Let’s go through an example that implements the KL divergence loss. Note that KL loss is already implemented in Trove and you can use it by setting model_args.loss="kl".

First, we inherit from RetrievalLoss and parse the arguments.

class MyCustomKLLoss(RetrievalLoss):
    _alias = "custom_kl"

    def __init__(self, args: ModelArguments, **kwargs) -> None:
        super().__init__()
        self.temperature = args.temperature

Next, we implement the forward method that calculates the loss value.

def forward(self, logits: torch.Tensor, label: torch.Tensor, **kwargs) -> torch.Tensor:
    if label.size(1) != logits.size(1):
        label = torch.block_diag(*torch.chunk(label, label.shape[0]))

    preds = F.log_softmax(logits / self.temperature, dim=1)
    targets = F.log_softmax(label.double(), dim=1)
    loss = F.kl_div(
        input=preds, target=targets, log_target=True, reduction="batchmean"
    )
    return loss

logits are similarity scores between all queries and all documents. In a distributed environment with multiple processes, logits includes the similarity scores even for in-batch negatives. But, label only has enteries for labeled documents, and not for in-batch negatives (e.g., only for positives and mined hard negatives). So, shape of label and logits diverges. To make label and logits sizes match, we assign label zero (0) to all in-batch negatives and expand label matrix by:

label = torch.block_diag(*torch.chunk(label, label.shape[0]))

To use the new loss function, we just need to specify its name in model arguments:

model_args = ModelArguments(loss="custom_kl", ...)
# or
model_args = ModelArguments(loss="MyCustomKLLoss", ...)

Retrieval Logic

As you have seen so far, the retriever class is the main model class used in training and evaluation scripts. Trove implements the bi-encoder retrieval logic (BiEncoderRetriever), which encodes the query and document separately and then calculates their similarity based on some metric like dot product.

Here is an example that shows how to use the retriever class. See PretrainedRetriever and BiEncoderRetriever documentation for more details.

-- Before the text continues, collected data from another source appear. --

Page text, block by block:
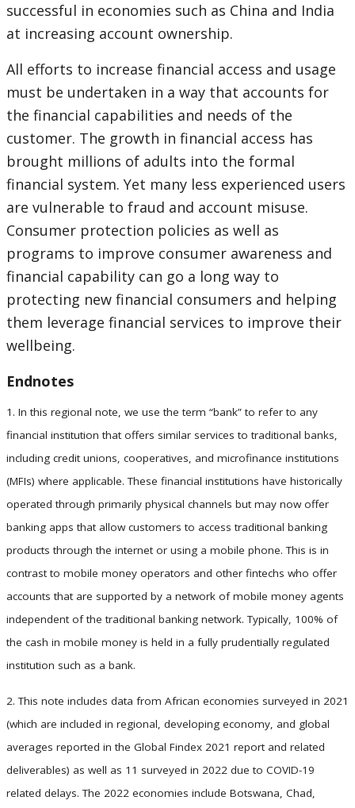
successful in economies such as China and India
at increasing account ownership.
All efforts to increase financial access and usage
must be undertaken in a way that accounts for
the financial capabilities and needs of the
customer. The growth in financial access has
brought millions of adults into the formal
financial system. Yet many less experienced users
are vulnerable to fraud and account misuse.
Consumer protection policies as well as
programs to improve consumer awareness and
financial capability can go a long way to
protecting new financial consumers and helping
them leverage financial services to improve their
wellbeing.
Endnotes
1. In this regional note, we use the term “bank” to refer to any
financial institution that offers similar services to traditional banks,
including credit unions, cooperatives, and microfinance institutions
(MFIs) where applicable. These financial institutions have historically
operated through primarily physical channels but may now offer
banking apps that allow customers to access traditional banking
products through the internet or using a mobile phone. This is in
contrast to mobile money operators and other fintechs who offer
accounts that are supported by a network of mobile money agents
independent of the traditional banking network. Typically, 100% of
the cash in mobile money is held in a fully prudentially regulated
institution such as a bank.
2. This note includes data from African economies surveyed in 2021
(which are included in regional, developing economy, and global
averages reported in the Global Findex 2021 report and related
deliverables) as well as 11 surveyed in 2022 due to COVID-19
related delays. The 2022 economies include Botswana, Chad,
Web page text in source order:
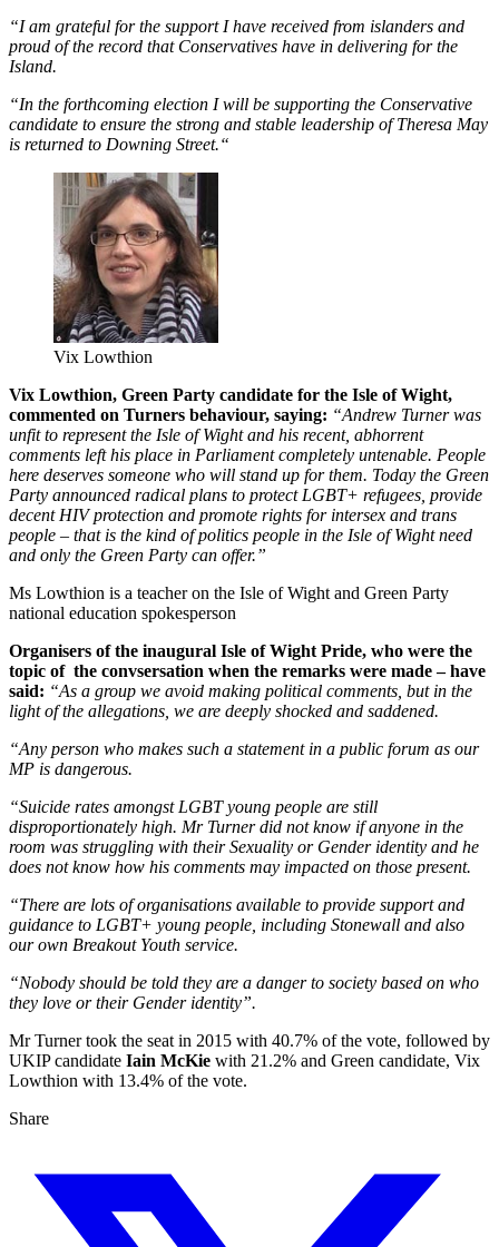
“I am grateful for the support I have received from islanders and
proud of the record that Conservatives have in delivering for the
Island.
“In the forthcoming election I will be supporting the Conservative
candidate to ensure the strong and stable leadership of Theresa May
is returned to Downing Street.“
Vix Lowthion
Vix Lowthion, Green Party candidate for the Isle of Wight,
commented on Turners behaviour, saying: “Andrew Turner was
unfit to represent the Isle of Wight and his recent, abhorrent
comments left his place in Parliament completely untenable. People
here deserves someone who will stand up for them. Today the Green
Party announced radical plans to protect LGBT+ refugees, provide
decent HIV protection and promote rights for intersex and trans
people – that is the kind of politics people in the Isle of Wight need
and only the Green Party can offer.”
Ms Lowthion is a teacher on the Isle of Wight and Green Party
national education spokesperson
Organisers of the inaugural Isle of Wight Pride, who were the
topic of the convsersation when the remarks were made – have
said: “As a group we avoid making political comments, but in the
light of the allegations, we are deeply shocked and saddened.
“Any person who makes such a statement in a public forum as our
MP is dangerous.
“Suicide rates amongst LGBT young people are still
disproportionately high. Mr Turner did not know if anyone in the
room was struggling with their Sexuality or Gender identity and he
does not know how his comments may impacted on those present.
“There are lots of organisations available to provide support and
guidance to LGBT+ young people, including Stonewall and also
our own Breakout Youth service.
“Nobody should be told they are a danger to society based on who
they love or their Gender identity”.
Mr Turner took the seat in 2015 with 40.7% of the vote, followed by
UKIP candidate Iain McKie with 21.2% and Green candidate, Vix
Lowthion with 13.4% of the vote.
Share
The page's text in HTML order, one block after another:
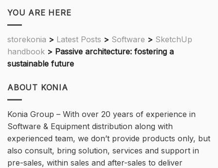
YOU ARE HERE
storekonia > Latest Posts > Software > SketchUp
handbook > Passive architecture: fostering a
sustainable future
ABOUT KONIA
Konia Group – With over 20 years of experience in
Software & Equipment distribution along with
experienced team, we don’t provide products only, but
also consult, bring solution, services and support in
pre-sales, within sales and after-sales to deliver
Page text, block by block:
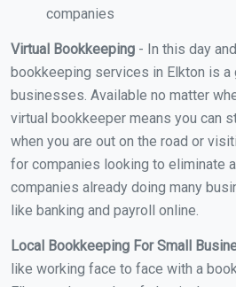
companies
Virtual Bookkeeping - In this day
bookkeeping services in Elkton is a
businesses. Available no matter
virtual bookkeeper means you can
when you are out on the road or
for companies looking to eliminate
companies already doing many
like banking and payroll online.
Local Bookkeeping For Small
like working face to face with a
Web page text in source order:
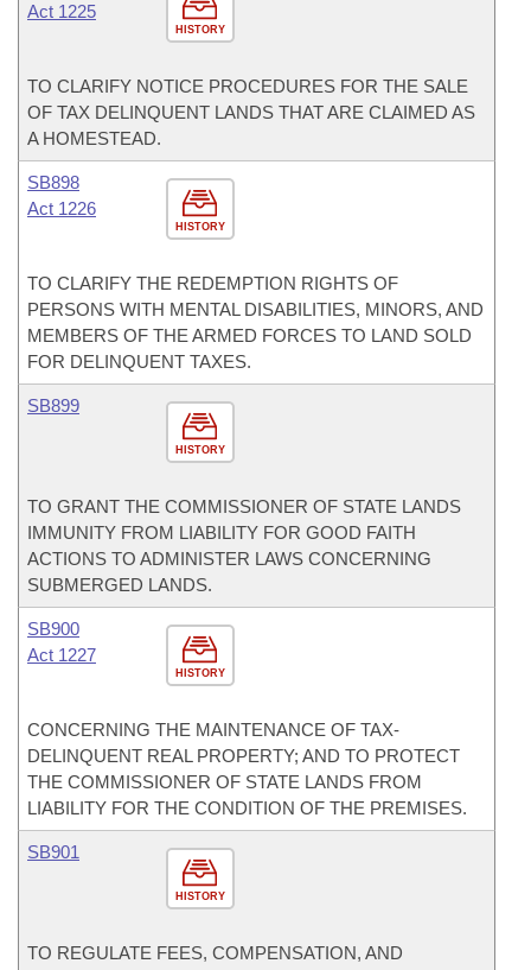
HISTORY
Act 1225
TO CLARIFY NOTICE PROCEDURES FOR THE SALE
OF TAX DELINQUENT LANDS THAT ARE CLAIMED AS
A HOMESTEAD.
HISTORY
SB898
Act 1226
TO CLARIFY THE REDEMPTION RIGHTS OF
PERSONS WITH MENTAL DISABILITIES, MINORS, AND
MEMBERS OF THE ARMED FORCES TO LAND SOLD
FOR DELINQUENT TAXES.
HISTORY
SB899
TO GRANT THE COMMISSIONER OF STATE LANDS
IMMUNITY FROM LIABILITY FOR GOOD FAITH
ACTIONS TO ADMINISTER LAWS CONCERNING
SUBMERGED LANDS.
HISTORY
SB900
Act 1227
CONCERNING THE MAINTENANCE OF TAX-
DELINQUENT REAL PROPERTY; AND TO PROTECT
THE COMMISSIONER OF STATE LANDS FROM
LIABILITY FOR THE CONDITION OF THE PREMISES.
HISTORY
SB901
TO REGULATE FEES, COMPENSATION, AND
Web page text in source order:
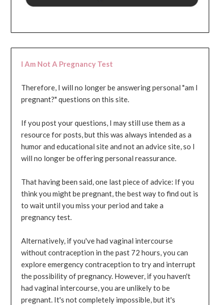
I Am Not A Pregnancy Test
Therefore, I will no longer be answering personal "am I
pregnant?" questions on this site.
If you post your questions, I may still use them as a
resource for posts, but this was always intended as a
humor and educational site and not an advice site, so I
will no longer be offering personal reassurance.
That having been said, one last piece of advice: If you
think you might be pregnant, the best way to find out is
to wait until you miss your period and take a
pregnancy test.
Alternatively, if you've had vaginal intercourse
without contraception in the past 72 hours, you can
explore emergency contraception to try and interrupt
the possibility of pregnancy. However, if you haven't
had vaginal intercourse, you are unlikely to be
pregnant. It's not completely impossible, but it's

model = trove.BiEncoderRetriever.from_model_args(...)
# embed queries
query_embs = model.encode_query(query_tokens)
# embed passages
passage_embs = model.encode_passage(passage_tokens)
# full forward pass
output = model(query=query_tokens, passage=passage_tokens, label=labels) # label is optional
print(output.query.shape) # query embeddings
print(output.passage.shape) # passage embeddings
print(output.logits.shape) # query-passage similarity scores
# if lables are given and retriever is instantiated with a loss module
print(output.loss)

Custom Retrieval Logic

To implement a new retrieval logic, you need to create a subclass of PretrainedRetriever and implement the forward() method. See PretrainedRetriever documentation for signature of the forward() method. You can follow BiEncoderRetriever code as an example.